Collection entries
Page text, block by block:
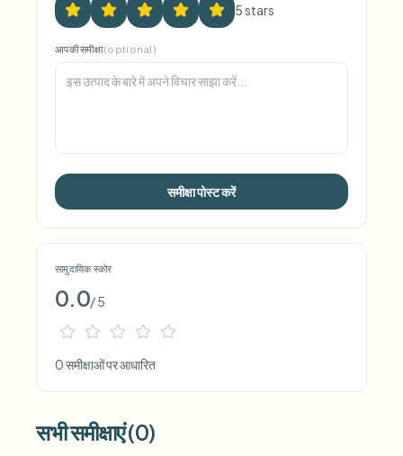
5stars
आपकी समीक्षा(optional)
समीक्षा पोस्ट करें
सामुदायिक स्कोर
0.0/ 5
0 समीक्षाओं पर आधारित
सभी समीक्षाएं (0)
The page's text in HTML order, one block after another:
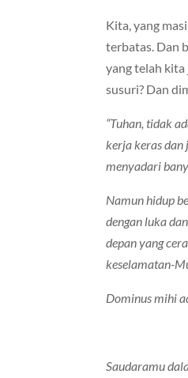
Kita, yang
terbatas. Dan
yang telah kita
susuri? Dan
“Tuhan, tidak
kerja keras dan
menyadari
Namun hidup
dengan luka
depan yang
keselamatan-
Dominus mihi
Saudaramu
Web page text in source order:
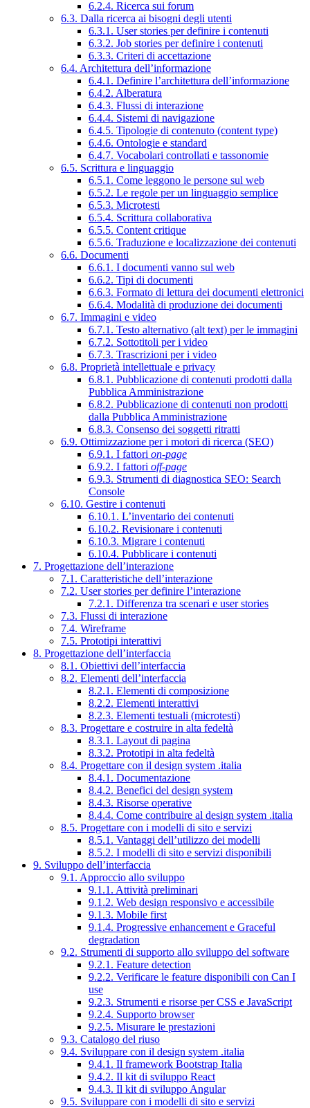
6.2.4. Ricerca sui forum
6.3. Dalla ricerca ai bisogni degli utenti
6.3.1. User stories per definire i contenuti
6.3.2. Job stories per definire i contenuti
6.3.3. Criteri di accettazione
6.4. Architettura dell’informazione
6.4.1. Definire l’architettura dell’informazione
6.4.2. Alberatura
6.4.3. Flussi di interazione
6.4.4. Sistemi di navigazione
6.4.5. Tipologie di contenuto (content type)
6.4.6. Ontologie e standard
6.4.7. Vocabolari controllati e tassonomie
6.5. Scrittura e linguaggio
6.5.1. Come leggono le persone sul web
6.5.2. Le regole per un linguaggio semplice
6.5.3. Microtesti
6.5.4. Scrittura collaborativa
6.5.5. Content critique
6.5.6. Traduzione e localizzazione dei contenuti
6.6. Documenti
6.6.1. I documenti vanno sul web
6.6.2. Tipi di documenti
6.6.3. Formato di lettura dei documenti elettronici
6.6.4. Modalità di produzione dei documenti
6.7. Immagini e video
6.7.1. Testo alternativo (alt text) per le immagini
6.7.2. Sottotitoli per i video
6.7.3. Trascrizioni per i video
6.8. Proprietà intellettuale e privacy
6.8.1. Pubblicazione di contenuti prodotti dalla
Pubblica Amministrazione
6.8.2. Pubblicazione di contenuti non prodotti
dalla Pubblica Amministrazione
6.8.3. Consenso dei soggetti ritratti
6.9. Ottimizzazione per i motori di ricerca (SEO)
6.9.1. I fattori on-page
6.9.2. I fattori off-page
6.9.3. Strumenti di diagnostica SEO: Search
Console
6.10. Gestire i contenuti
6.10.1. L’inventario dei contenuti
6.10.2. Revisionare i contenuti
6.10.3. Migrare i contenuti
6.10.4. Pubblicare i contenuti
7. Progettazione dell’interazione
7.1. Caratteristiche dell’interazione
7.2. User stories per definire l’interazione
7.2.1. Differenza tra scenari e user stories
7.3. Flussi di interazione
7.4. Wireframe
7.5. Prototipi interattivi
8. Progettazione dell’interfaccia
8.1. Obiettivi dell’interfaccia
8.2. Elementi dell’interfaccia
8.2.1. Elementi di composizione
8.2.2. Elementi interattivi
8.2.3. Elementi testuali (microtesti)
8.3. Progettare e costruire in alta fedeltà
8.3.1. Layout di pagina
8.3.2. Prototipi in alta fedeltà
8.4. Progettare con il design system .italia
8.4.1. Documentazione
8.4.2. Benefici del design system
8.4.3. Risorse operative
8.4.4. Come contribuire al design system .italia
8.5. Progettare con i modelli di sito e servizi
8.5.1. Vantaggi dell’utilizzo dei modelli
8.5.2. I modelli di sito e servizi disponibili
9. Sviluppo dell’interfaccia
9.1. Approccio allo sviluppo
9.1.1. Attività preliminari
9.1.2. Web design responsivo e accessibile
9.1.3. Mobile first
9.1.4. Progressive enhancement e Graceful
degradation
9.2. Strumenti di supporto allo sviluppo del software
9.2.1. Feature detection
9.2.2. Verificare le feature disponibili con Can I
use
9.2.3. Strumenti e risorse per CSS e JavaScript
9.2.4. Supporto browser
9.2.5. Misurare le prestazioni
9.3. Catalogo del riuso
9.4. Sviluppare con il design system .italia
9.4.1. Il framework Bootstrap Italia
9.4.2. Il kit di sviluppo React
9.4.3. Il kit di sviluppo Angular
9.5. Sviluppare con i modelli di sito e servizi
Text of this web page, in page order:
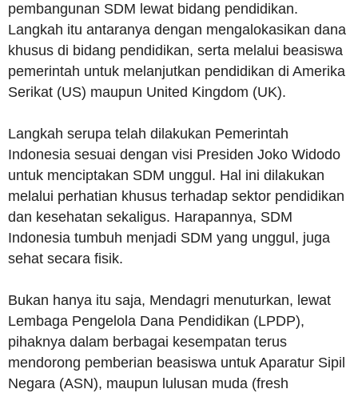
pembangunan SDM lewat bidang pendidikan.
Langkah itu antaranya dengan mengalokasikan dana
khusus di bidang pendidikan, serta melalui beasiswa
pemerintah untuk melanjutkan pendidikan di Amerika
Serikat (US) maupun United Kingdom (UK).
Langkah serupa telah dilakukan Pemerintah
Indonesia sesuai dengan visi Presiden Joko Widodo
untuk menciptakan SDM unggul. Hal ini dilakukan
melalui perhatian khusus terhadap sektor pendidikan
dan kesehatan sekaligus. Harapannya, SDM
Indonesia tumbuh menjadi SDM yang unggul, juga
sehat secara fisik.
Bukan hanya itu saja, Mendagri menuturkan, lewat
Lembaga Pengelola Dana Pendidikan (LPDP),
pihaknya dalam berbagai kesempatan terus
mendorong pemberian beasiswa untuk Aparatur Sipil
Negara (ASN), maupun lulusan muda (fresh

→ **WORK INSTRUCTIONS**:
Report the lines above that have the word "Progettazione" in them.

→ **RESPONSE**:
7. Progettazione dell’interazione
8. Progettazione dell’interfaccia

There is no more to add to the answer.